Поланецкий предпочел бы, чтобы она его обвиняла. Он прекрасно понимал: молчание о нем означало, что он окончательно изгнан из ее сердца. Умолчание же о Машко могло означать и нечто совсем другое. Если Кшемень ей так уж дорог, она, может статься, отдаст руку теперешнему его владельцу, чтобы туда вернуться, – и уже склоняется к этому. У Плавицкого был, правда, шляхетский гонор, и Поланецкий принимал это в расчет, но старик эгоист до мозга костей и ради своего благополучия пожертвует и гонором, и дочерью.
Сидеть сложа руки в Райхенгалле в ожидании, соизволит ли Машко сделать Марыне предложение, стало для Поланецкого поистине пыткой. К тому же и Литка опять и опять просилась в Варшаву, и Поланецкий решил вернуться, тем более что приближался срок уговора с Бигелем начинать новое дело.
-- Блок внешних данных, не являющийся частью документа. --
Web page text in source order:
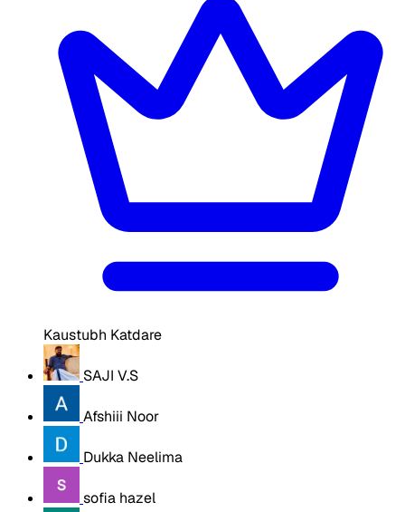
Kaustubh Katdare
SAJI V.S
Afshiii Noor
Dukka Neelima
sofia hazel
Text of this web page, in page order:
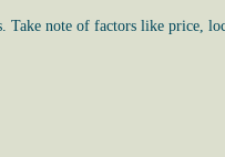
Take note of factors like price,
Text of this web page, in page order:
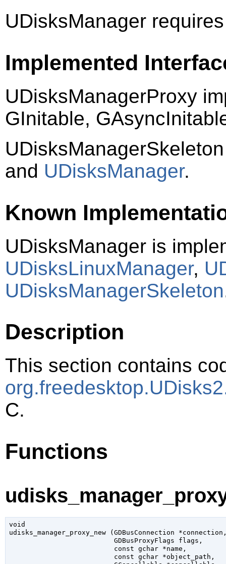
UDisksManager
Implemented
UDisksManagerProxy
GInitable,
and UDisksManager.
Known
UDisksManager is
UDisksLinuxManager,
UDisksManagerSkeleton
Description
This section contains
C.
Functions
void
udisks_manager_proxy_new ( GDBusConnection *connection
GDBusProxyFlags flags ,
const gchar *name ,
const gchar *object_path ,
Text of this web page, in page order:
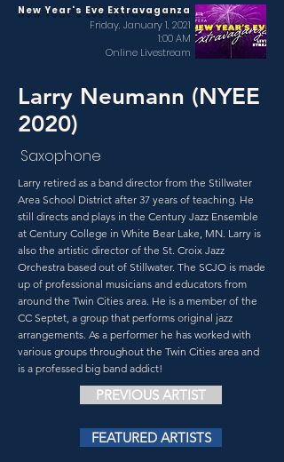
New Year's Eve Extravaganza
Friday, January 1, 2021
1:00 AM
Online Livestream
Larry Neumann (NYEE
2020)
Saxophone
Larry retired as a band director from the Stillwater
Area School District after 37 years of teaching. He
still directs and plays in the Century Jazz Ensemble
at Century College in White Bear Lake, MN. Larry is
also the artistic director of the St. Croix Jazz
Orchestra based out of Stillwater. The SCJO is made
up of professional musicians and educators from
around the Twin Cities area. He is a member of the
CC Septet, a group that performs original jazz
arrangements. As a performer he has worked with
various groups throughout the Twin Cities area and
is a professed big band addict!
PREVIOUS ARTIST
FEATURED ARTISTS
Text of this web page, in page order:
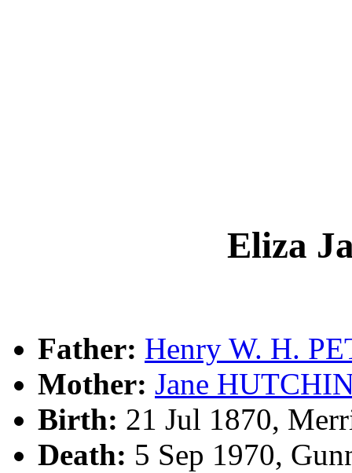
Eliza
Father: Henry W. H.
Mother: Jane
Birth: 21 Jul 1870,
Death: 5 Sep 1970,
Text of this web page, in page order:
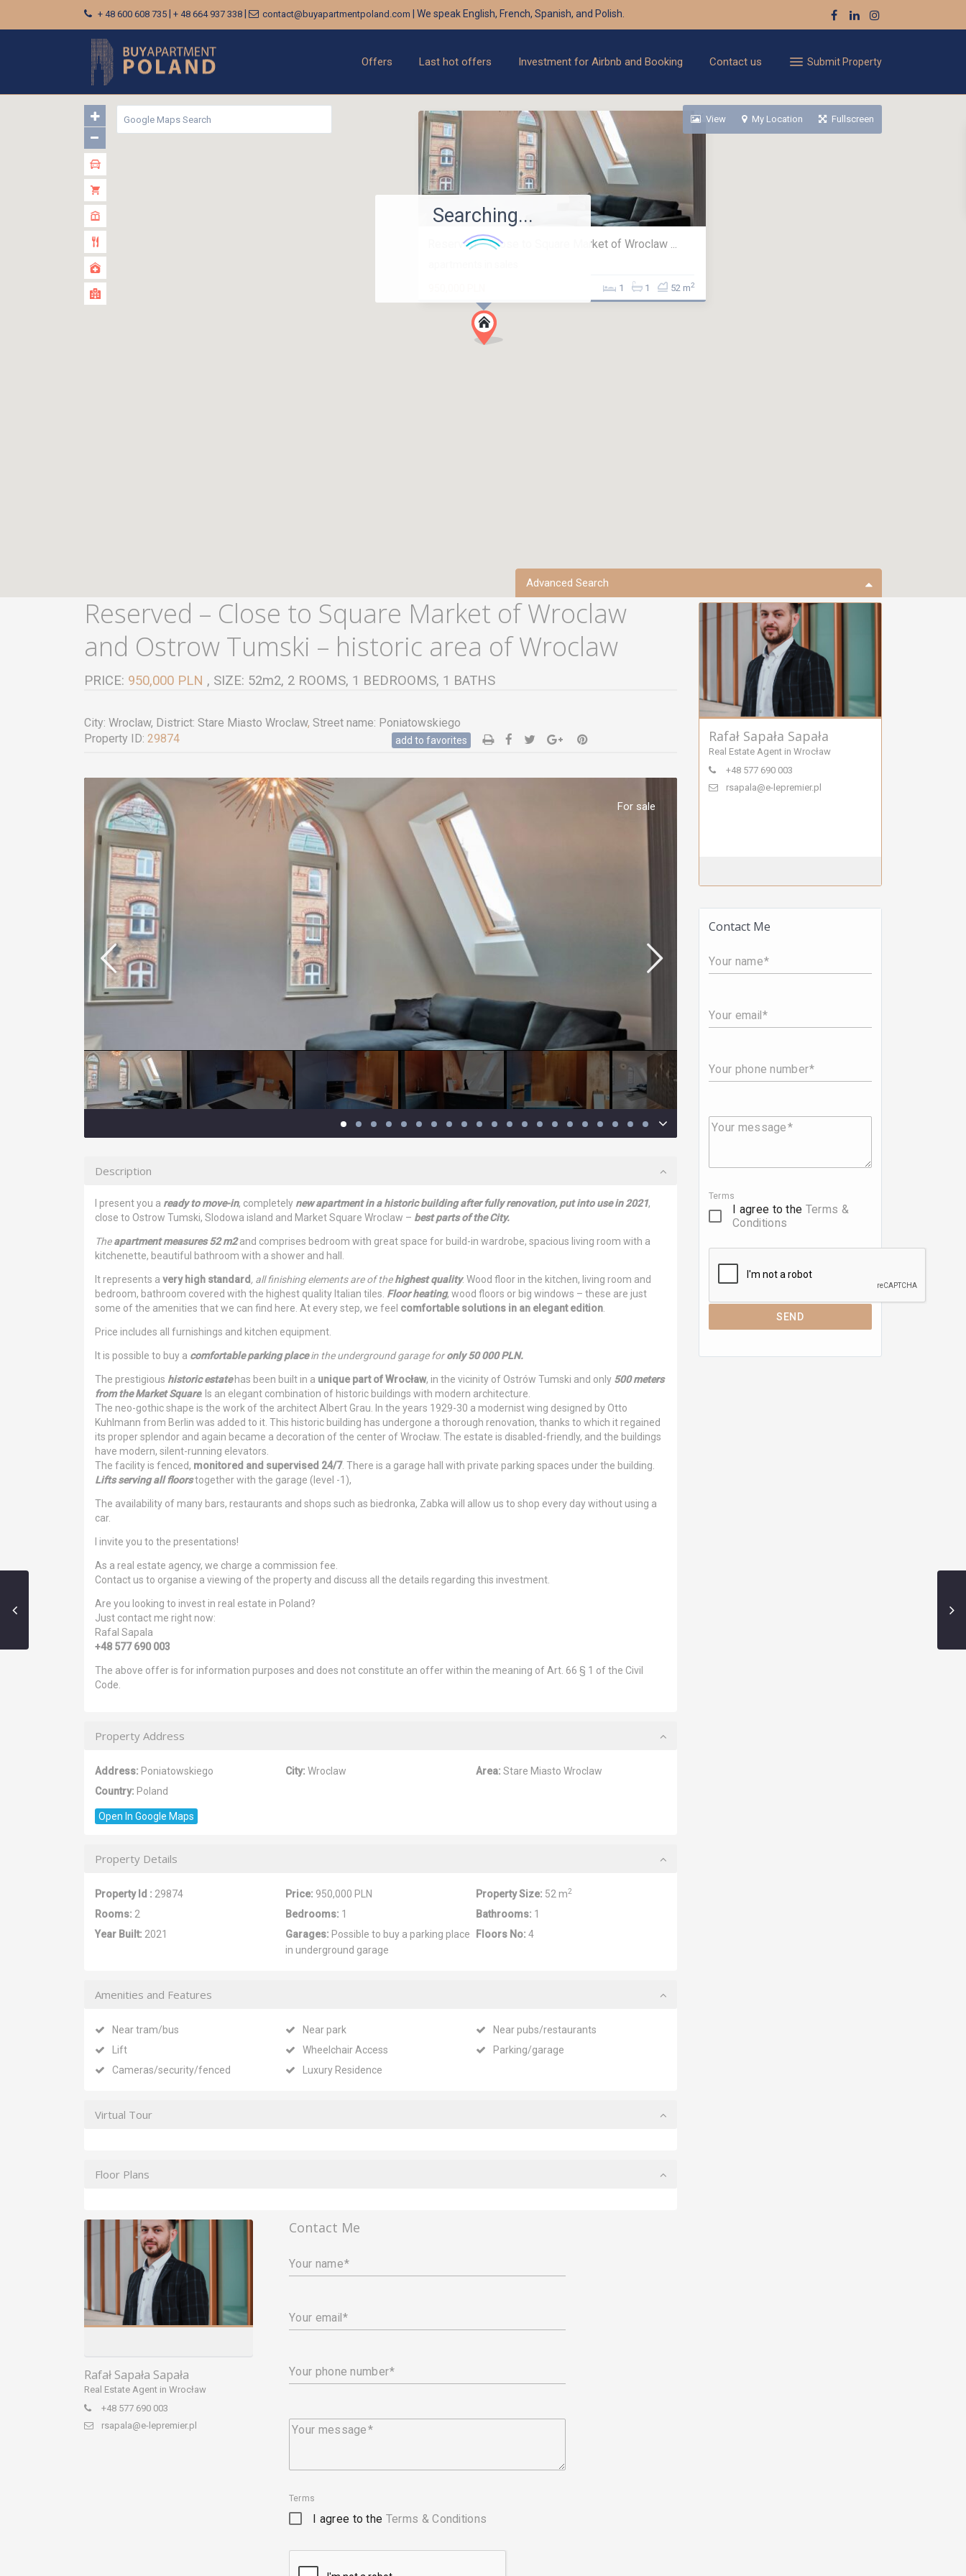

Решив возвратиться, он сразу почувствовал облегчение. Приедет, посмотрит на месте, как обстоят дела, и увидит, что можно предпринять. Во всяком случае, лучше, чем сидеть в Райхенгалле. Для пани Эмилии и Литки отъезд его не был неожиданностью. Они с самого начала знали, что он приехал на несколько недель, и надеялись вскоре увидеться в Варшаве. В середине августа пани Эмилия тоже собиралась уезжать. А до конца месяца решила пожить вместе с Васковским в Зальцбурге и уже оттуда вернуться в Варшаву. Поланецкому она пообещала регулярно сообщать о здоровье Литки и написать Марыне, чтобы выяснить ее отношение к Машко.